Clarence Booth

No. 45, 43
- Position: Tackle

Personal information
- Born: September 4, 1919 Childress, Texas, U.S.
- Died: April 23, 1974 (aged 54) Junction, Texas, U.S.
- Listed height: 6 ft 0 in (1.83 m)
- Listed weight: 223 lb (101 kg)

Career information
- College: SMU (1939-1942)
- NFL draft: 1943 (18th round, 164th overall pick)

Career history
- Chicago Cardinals (1943); Card-Pitt (1944);

Career NFL statistics
- Games played: 11
- Stats at Pro Football Reference

= Clarence Booth =

American football player (1919–1974)

Clarence E. Booth (September 4, 1919 – April 23, 1974) was a former professional American football offensive tackle in the National Football League (NFL).

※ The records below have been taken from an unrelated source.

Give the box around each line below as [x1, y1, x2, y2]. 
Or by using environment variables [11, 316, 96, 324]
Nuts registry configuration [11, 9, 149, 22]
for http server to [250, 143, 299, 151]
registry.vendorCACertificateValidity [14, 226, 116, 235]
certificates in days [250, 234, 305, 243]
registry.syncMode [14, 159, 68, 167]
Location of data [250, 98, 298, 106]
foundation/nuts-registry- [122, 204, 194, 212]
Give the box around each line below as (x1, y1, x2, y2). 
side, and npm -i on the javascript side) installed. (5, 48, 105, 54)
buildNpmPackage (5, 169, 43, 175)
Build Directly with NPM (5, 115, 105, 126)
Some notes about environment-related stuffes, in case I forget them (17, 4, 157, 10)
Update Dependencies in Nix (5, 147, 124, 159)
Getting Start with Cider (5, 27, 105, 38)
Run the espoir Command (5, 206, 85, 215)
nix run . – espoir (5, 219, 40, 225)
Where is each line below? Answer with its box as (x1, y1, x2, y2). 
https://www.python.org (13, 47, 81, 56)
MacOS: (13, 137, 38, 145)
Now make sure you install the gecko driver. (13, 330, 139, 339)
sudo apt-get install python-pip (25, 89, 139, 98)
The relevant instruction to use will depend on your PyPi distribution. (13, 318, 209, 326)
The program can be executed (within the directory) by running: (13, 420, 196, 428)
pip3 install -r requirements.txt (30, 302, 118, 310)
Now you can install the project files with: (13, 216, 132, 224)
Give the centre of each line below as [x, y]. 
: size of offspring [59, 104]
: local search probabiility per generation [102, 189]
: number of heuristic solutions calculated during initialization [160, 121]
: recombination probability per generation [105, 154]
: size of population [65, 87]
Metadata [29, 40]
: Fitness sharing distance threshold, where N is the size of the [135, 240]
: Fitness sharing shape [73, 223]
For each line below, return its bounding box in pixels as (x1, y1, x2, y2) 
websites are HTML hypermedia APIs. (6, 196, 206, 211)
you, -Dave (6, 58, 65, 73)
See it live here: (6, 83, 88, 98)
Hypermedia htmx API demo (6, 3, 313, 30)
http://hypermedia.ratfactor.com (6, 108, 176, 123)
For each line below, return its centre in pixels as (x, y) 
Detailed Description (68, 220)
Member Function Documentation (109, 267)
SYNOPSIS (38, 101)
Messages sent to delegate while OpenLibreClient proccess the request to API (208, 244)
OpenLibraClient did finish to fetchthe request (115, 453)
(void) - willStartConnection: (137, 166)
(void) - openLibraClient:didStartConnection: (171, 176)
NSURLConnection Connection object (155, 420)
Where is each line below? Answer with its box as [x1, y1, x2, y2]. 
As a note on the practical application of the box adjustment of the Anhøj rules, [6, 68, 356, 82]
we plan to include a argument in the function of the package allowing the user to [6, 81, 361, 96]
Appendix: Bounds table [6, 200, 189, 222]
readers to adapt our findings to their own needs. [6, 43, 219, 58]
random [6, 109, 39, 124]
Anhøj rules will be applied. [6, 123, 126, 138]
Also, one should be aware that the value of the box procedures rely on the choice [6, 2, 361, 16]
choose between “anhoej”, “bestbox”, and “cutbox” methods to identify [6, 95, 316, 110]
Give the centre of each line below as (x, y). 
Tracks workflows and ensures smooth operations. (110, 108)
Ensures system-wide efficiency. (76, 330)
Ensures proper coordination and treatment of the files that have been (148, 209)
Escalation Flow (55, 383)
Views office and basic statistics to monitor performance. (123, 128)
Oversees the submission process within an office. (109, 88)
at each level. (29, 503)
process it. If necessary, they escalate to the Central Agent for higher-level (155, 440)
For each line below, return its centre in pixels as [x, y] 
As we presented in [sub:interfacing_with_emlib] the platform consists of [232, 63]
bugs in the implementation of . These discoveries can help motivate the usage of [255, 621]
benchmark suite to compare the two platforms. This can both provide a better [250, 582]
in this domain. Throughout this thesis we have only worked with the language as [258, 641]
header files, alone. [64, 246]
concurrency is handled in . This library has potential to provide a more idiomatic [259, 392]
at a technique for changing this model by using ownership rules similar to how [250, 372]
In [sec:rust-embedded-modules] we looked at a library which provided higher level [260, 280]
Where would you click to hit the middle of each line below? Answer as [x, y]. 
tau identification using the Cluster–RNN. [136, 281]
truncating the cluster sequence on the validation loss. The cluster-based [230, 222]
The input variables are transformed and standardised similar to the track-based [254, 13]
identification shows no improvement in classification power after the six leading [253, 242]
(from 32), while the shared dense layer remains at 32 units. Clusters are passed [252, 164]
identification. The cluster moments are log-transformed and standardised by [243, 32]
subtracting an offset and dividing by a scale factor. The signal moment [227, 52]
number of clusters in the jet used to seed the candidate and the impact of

He was drafted in the 18th round (164th overall) of the 1943 NFL draft after playing college football at Southern Methodist University.

Booth played in the league for two seasons with the Chicago Cardinals and "Card-Pitt," a team that was the result of a temporary merger between the Chicago Cardinals and the Pittsburgh Steelers, in 1943 and 1944. The reason for the team merger was a league-wide shortage of manning due to World War II.